Directions:
Print all the records below exactly as they stand, but leave out the pictures.

Working data:

###

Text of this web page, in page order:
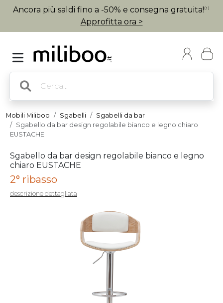
Ancora più saldi fino a -50% e consegna gratuita! (1)
Approfitta ora >
Mobili Miliboo Sgabelli
Sgabelli da bar
Sgabello da bar design regolabile bianco e legno chiaro
EUSTACHE
Sgabello da bar design regolabile bianco e legno
chiaro EUSTACHE
2° ribasso
descrizione dettagliata
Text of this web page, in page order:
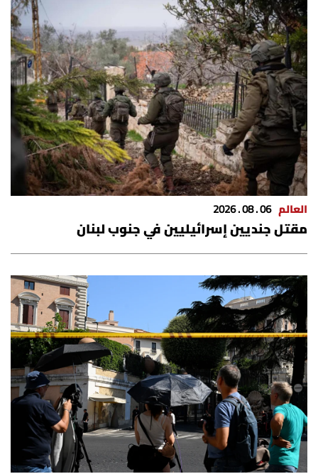
اقرأ تضحك
كاميرا
سجالات
صحّة وصحن
الرياضة
منوّعات
للتاريخ
فيديو
من نحن
للتواصل معنا
العالم 06 . 08 . 2026
مقتل جنديين إسرائيليين في جنوب لبنان

###

Problem solution:
Text of this web page, in page order:
Ancora più saldi fino a -50% e consegna gratuita! (1)
Approfitta ora >
Mobili Miliboo Sgabelli
Sgabelli da bar
Sgabello da bar design regolabile bianco e legno chiaro
EUSTACHE
Sgabello da bar design regolabile bianco e legno
chiaro EUSTACHE
2° ribasso
descrizione dettagliata
Text of this web page, in page order:
اقرأ تضحك
كاميرا
سجالات
صحّة وصحن
الرياضة
منوّعات
للتاريخ
فيديو
من نحن
للتواصل معنا
العالم 06 . 08 . 2026
مقتل جنديين إسرائيليين في جنوب لبنان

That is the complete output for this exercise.